◆ Task item
Restate exactly the lines of the entries below, beginning with the first and ending with the line that holds "making it a". Pictures are not copied.
======== Supplied information
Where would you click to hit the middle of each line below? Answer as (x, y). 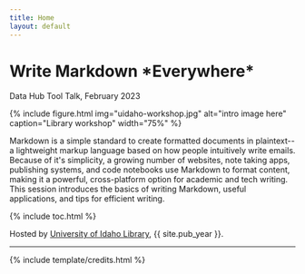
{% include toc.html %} (53, 216)
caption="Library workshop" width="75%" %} (96, 123)
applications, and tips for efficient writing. (87, 199)
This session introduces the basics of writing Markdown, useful (128, 189)
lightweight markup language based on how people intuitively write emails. (156, 151)
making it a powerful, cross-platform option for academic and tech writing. (149, 180)
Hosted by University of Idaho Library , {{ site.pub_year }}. (117, 234)
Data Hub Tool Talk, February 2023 (75, 96)
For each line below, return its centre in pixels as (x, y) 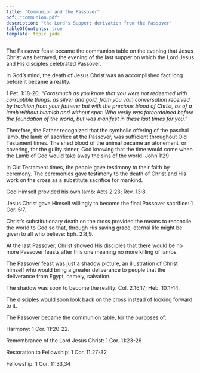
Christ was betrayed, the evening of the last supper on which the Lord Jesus (100, 57)
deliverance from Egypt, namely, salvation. (59, 277)
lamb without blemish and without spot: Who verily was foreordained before (100, 113)
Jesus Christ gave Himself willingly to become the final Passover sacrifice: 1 (99, 204)
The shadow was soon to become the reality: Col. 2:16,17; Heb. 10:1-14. (93, 288)
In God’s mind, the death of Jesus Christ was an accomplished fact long (95, 75)
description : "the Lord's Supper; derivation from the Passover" (89, 23)
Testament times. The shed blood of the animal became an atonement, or (96, 143)
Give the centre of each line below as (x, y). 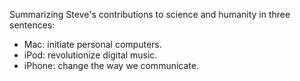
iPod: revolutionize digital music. (90, 55)
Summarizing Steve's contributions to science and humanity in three (150, 14)
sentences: (32, 25)
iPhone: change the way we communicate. (111, 65)
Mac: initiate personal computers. (92, 44)
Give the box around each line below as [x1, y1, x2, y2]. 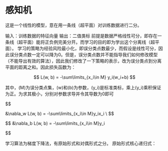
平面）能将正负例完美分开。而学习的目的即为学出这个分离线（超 [22, 39, 155, 45]
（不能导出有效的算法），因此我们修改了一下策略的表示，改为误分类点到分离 [5, 58, 162, 64]
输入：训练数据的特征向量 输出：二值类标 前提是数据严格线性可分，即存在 [5, 33, 157, 39]
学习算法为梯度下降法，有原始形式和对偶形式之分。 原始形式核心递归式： [5, 140, 156, 146]
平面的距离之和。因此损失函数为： [5, 64, 76, 70]
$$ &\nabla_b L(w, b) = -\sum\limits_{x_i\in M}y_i [5, 120, 105, 126]
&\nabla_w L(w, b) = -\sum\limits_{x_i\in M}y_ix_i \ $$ [5, 110, 114, 116]
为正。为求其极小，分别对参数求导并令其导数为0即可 [5, 91, 114, 97]
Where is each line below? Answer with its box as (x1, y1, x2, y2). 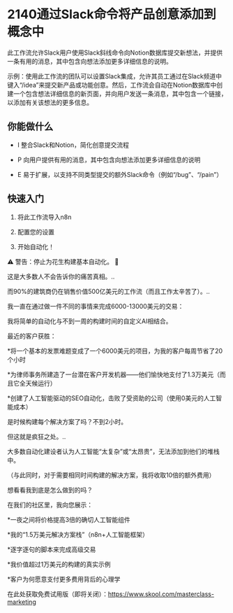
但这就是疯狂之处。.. (7, 432, 66, 441)
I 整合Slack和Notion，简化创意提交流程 (17, 141, 129, 149)
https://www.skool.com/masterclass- (107, 589, 215, 598)
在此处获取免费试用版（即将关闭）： (7, 589, 108, 598)
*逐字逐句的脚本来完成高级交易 (7, 545, 96, 554)
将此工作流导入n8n (17, 213, 72, 221)
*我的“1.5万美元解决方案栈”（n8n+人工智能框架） (7, 530, 149, 539)
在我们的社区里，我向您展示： (7, 500, 93, 509)
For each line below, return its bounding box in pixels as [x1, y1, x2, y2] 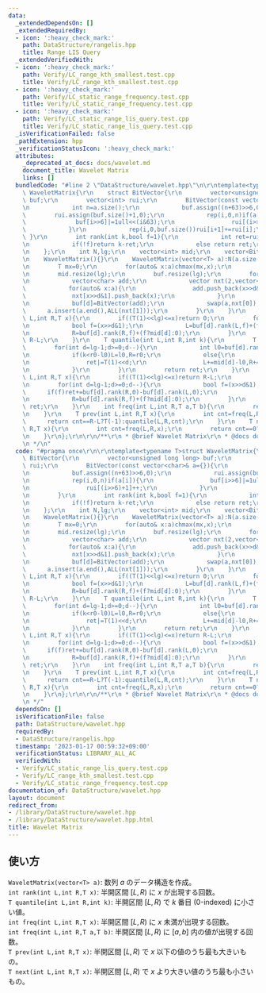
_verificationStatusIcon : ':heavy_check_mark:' [15, 144, 176, 152]
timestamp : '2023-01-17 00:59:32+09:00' [15, 742, 150, 750]
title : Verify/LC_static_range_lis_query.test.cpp [22, 122, 193, 130]
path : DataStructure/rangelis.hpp [22, 41, 136, 49]
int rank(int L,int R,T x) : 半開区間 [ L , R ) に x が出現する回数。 [8, 887, 219, 897]
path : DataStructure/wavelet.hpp [15, 720, 126, 728]
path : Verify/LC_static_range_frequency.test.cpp [22, 93, 190, 101]
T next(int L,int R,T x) [8, 968, 90, 976]
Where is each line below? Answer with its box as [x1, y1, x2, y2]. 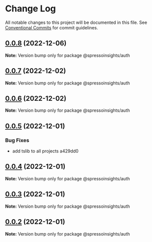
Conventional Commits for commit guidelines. [5, 24, 98, 30]
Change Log [5, 3, 56, 14]
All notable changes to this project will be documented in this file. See [5, 19, 148, 25]
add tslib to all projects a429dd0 [12, 148, 79, 154]
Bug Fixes [5, 137, 30, 144]
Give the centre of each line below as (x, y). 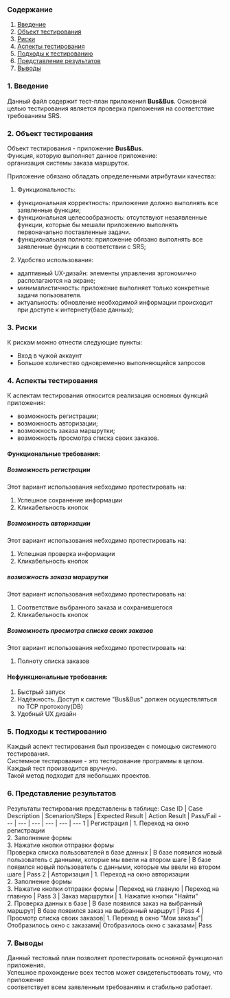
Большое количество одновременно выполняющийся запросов (111, 363)
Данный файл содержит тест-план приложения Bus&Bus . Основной (107, 101)
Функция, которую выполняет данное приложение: (82, 155)
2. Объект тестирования (50, 133)
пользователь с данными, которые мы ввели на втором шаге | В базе (109, 859)
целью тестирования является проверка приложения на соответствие (111, 108)
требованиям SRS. (34, 115)
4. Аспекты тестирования (53, 381)
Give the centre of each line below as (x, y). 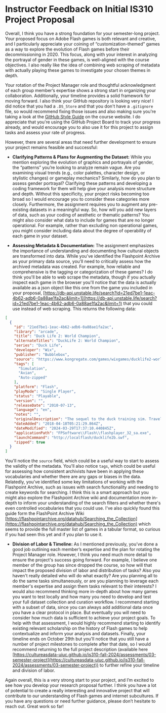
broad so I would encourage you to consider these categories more (81, 199)
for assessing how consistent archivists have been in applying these (75, 471)
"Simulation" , (33, 368)
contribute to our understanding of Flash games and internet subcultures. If (82, 696)
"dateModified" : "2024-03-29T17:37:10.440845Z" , (65, 428)
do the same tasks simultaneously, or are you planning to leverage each (85, 581)
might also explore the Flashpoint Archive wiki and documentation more (78, 498)
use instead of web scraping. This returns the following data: (74, 309)
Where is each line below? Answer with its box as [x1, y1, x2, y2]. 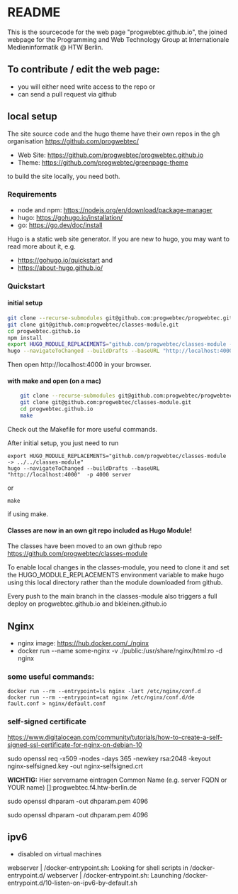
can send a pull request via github [17, 89, 117, 98]
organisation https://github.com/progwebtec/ [7, 136, 140, 146]
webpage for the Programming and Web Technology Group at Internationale [7, 35, 229, 43]
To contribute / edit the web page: [7, 63, 161, 75]
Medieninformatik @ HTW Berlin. [7, 43, 103, 51]
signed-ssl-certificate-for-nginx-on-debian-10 [7, 740, 143, 749]
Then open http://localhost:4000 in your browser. [7, 360, 152, 369]
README [7, 4, 61, 21]
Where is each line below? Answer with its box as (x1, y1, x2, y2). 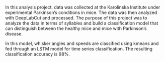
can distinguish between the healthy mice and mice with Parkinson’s (5, 25, 147, 31)
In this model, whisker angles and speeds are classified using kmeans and (5, 40, 159, 46)
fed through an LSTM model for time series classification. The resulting (5, 46, 152, 51)
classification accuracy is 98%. (5, 51, 70, 57)
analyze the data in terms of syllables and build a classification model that (5, 20, 158, 26)
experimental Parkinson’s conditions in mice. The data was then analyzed (5, 9, 157, 15)
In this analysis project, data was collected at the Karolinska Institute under (5, 4, 160, 10)
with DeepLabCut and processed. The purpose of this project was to (5, 15, 147, 20)
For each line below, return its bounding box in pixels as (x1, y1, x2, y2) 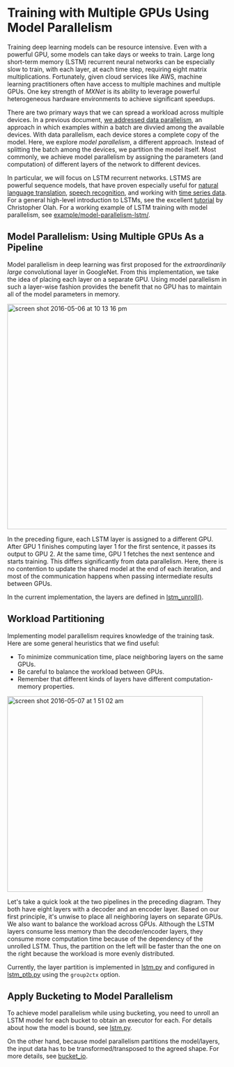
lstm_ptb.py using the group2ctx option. (7, 970, 120, 978)
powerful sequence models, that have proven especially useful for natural (7, 181, 219, 189)
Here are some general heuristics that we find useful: (7, 639, 160, 647)
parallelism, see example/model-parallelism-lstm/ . (7, 211, 151, 219)
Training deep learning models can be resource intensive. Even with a (7, 43, 208, 51)
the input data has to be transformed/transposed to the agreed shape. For (7, 1045, 219, 1053)
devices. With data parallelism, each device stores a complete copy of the (7, 130, 219, 139)
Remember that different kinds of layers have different (17, 674, 173, 683)
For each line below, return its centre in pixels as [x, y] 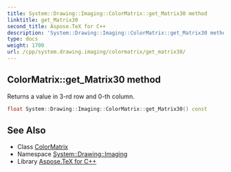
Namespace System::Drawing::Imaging [72, 154]
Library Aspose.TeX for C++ [57, 162]
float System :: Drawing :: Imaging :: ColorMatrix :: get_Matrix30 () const [107, 109]
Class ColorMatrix [43, 147]
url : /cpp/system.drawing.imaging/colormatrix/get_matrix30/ [97, 52]
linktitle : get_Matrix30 [43, 20]
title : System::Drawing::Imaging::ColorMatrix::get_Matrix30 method [107, 13]
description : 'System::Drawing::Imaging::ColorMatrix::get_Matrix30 [107, 33]
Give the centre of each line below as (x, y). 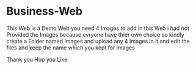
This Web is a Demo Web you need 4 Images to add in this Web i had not (98, 28)
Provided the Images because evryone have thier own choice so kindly (95, 34)
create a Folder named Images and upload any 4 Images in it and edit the (98, 41)
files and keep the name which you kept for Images (71, 48)
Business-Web (45, 11)
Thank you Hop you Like (37, 59)
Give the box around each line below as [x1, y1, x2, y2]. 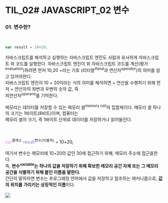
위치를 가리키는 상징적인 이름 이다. [10, 182, 75, 188]
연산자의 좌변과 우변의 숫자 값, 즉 [14, 86, 79, 92]
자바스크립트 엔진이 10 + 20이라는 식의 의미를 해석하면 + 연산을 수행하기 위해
================
◆ Your response
Where would you click to hit the middle of each line below? Answer as (x, y). 
{% include toc.html %} (53, 216)
caption="Library workshop" width="75%" %} (96, 123)
applications, and tips for efficient writing. (87, 199)
This session introduces the basics of writing Markdown, useful (128, 189)
lightweight markup language based on how people intuitively write emails. (156, 151)
making it a powerful, cross-platform option for academic and tech writing. (149, 180)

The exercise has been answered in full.